For me, Kerouac is at his best when he is least tethered to any kind of “form.” He’s at his best when the form is ever-becoming, and that form is not visible until the work is complete. That’s the reason why I tend to value TRISTESSA, VISIONS OF CODY, and THE SUBTERRANEANS over ON THE ROAD. I am also a champion of the late-period work SATORI IN PARIS—in fact, a recent collection of my own poems is titled SATORI IN NATCHEZ in homage to Kerouac. SATORI IN PARIS is a work that many find maddening, and the usual negative remarks about Kerouac’s drinking and lack of concentrated attention and scattershot observations and supposed clouding by personal bias are trotted out when people write off SATORI IN PARIS. However, those qualities are in a way the essence of the work. I’m reminded of some of the negative critical analyses of Bob Dylan’s post-1990 work or live performances. Many times the negative reviews are more on-target than the uncritical hagiographical observations of super-fans. It’s just that the negative critics view the cup as half-full–they see and hear what Dylan is doing, they describe it in a way that’s not inaccurate in a factual sense (a half-full or half-empty 8 ounce cup has 4 ounces in it, all agree) , and they just don’t care for what he’s doing. And of course that’s fine; they don’t have to like it. I’ve never developed a taste for opera or K-Pop or the films of P.T. Anderson–however, they are surely of some value in the big picture, and you may find transcendence within those works. God bless you if you do!

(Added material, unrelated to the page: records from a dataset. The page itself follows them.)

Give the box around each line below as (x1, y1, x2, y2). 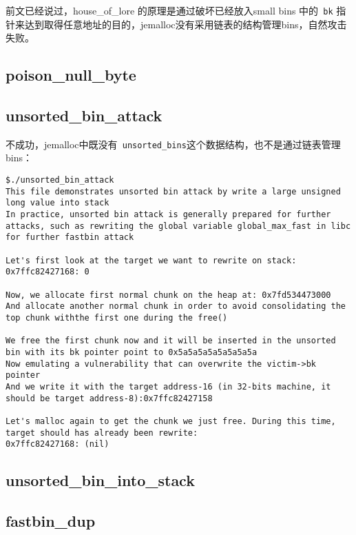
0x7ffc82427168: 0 (6, 267, 90, 277)
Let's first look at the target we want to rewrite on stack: (6, 255, 297, 265)
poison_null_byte (6, 64, 136, 85)
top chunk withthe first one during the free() (6, 312, 228, 323)
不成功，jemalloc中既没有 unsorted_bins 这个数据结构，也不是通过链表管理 (6, 137, 341, 151)
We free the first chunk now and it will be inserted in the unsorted (6, 336, 336, 346)
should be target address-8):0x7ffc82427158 (6, 393, 213, 403)
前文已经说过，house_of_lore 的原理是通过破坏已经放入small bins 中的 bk (6, 3, 333, 17)
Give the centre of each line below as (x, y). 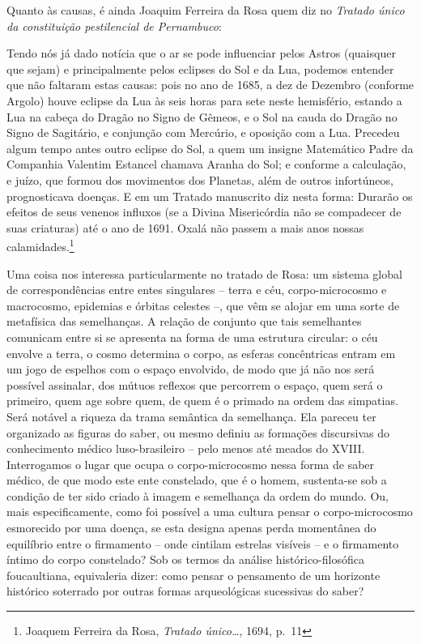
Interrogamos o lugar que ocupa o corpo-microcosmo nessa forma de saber (191, 464)
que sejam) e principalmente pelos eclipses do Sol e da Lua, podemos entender (200, 68)
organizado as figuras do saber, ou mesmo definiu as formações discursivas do (198, 432)
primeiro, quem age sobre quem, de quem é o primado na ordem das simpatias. (202, 401)
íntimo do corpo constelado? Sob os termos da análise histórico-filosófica (185, 559)
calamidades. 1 (40, 245)
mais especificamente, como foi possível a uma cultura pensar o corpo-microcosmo (210, 512)
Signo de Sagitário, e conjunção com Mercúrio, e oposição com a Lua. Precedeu (203, 132)
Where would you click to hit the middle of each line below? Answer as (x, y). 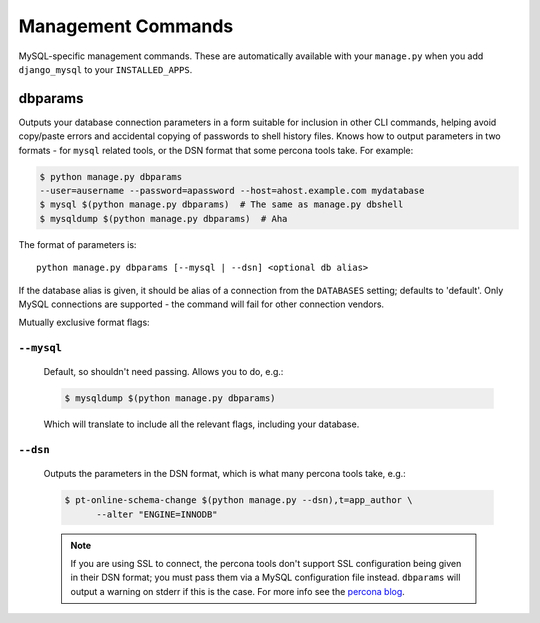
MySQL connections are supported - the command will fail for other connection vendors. (201, 304)
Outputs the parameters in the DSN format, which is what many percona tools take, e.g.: (225, 474)
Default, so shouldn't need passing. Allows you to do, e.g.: (163, 372)
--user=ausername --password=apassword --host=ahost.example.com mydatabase (232, 190)
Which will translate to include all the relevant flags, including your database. (201, 424)
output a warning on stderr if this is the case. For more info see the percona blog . (237, 591)
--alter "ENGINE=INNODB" (157, 514)
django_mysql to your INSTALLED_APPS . (105, 69)
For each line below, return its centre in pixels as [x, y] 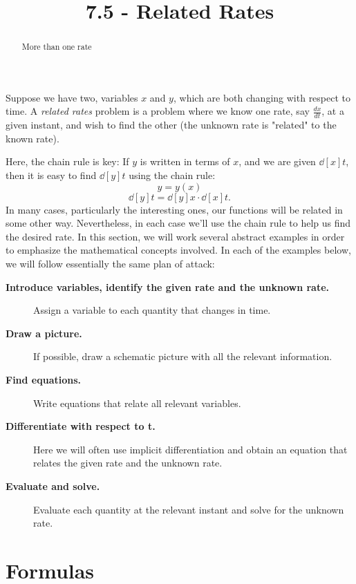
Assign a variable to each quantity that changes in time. [152, 310]
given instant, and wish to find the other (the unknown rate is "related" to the [171, 125]
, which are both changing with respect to [262, 97]
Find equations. [44, 379]
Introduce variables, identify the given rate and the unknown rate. [168, 286]
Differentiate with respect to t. [81, 426]
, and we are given [277, 161]
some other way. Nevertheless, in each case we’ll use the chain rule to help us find [178, 223]
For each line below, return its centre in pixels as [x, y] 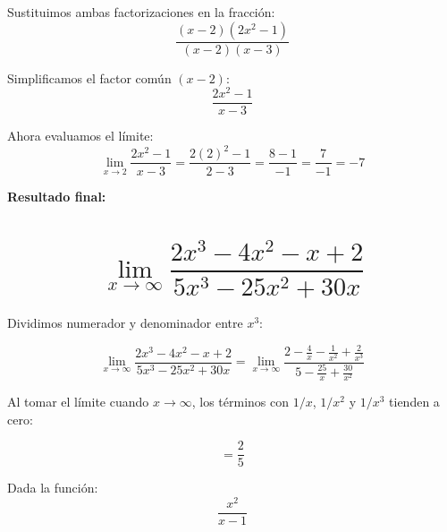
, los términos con [240, 402]
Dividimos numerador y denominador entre [125, 323]
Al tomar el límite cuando [78, 402]
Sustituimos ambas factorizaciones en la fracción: [141, 12]
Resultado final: [57, 196]
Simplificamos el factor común [89, 77]
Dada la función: [53, 488]
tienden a [414, 402]
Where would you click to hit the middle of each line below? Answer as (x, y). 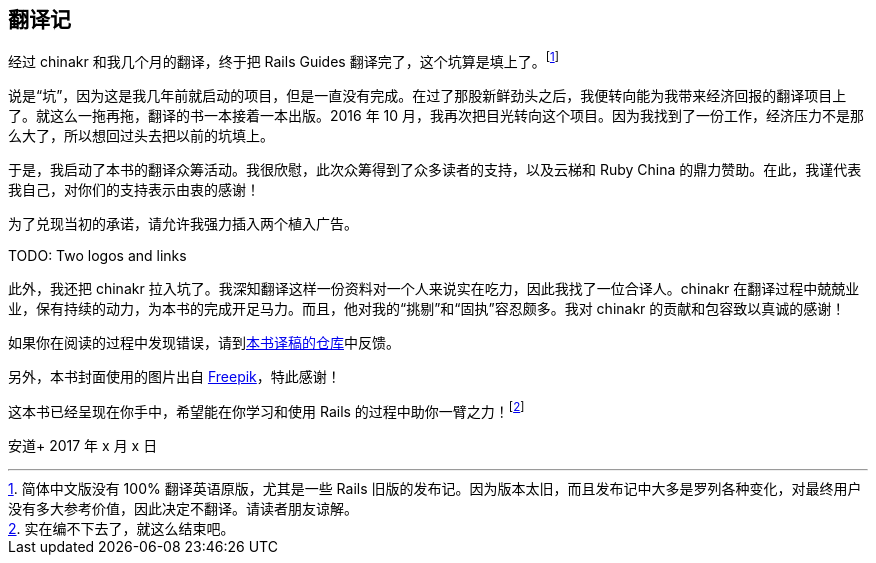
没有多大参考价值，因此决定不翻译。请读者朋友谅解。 (183, 508)
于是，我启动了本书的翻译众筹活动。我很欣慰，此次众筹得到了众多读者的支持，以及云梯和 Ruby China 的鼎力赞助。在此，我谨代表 (435, 170)
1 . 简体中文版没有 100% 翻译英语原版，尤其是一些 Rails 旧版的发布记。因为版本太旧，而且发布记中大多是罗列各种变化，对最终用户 (435, 488)
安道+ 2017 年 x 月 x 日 (83, 445)
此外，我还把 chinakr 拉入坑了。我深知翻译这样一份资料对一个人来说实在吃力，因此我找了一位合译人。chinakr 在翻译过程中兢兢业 (434, 289)
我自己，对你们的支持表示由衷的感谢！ (134, 190)
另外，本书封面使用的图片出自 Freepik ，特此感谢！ (174, 377)
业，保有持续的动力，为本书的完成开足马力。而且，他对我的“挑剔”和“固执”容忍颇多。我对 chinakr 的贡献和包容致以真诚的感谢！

Not everyone wants what Jack Kerouac at his purest and most uncompromising has to offer in a work such as SOME OF THE DHARMA (by the way, note the word SOME….). Not everyone wants what Gertrude Stein has to offer in STANZAS IN MEDIATION of TO DO: A BOOK OF ALPHABETS AND BIRTHDAYS. Not everyone wants what John Wieners has to offer in his poem-journals such as A NEW BOOK FROM ROME or STARS SEEN IN PERSON or 707 SCOTT STREET: THE JOURNAL OF JOHN WIENERS. Not everyone wants an 8-cd set of field recordings from a Zurich train station. Not everyone wants 100+ variations on a Shadows painting by Warhol. Not everyone wants 48 feature films from the Bowery Boys (not even mentioning the films from the Dead End Kids, The Little Tough Guys, and the East Side Kids). Not everyone wants to read all the novels of John Galsworthy or Anthony Trollope. That’s fine, and the multiplicity of options out there for us to experience is one of the things that make life worthwhile.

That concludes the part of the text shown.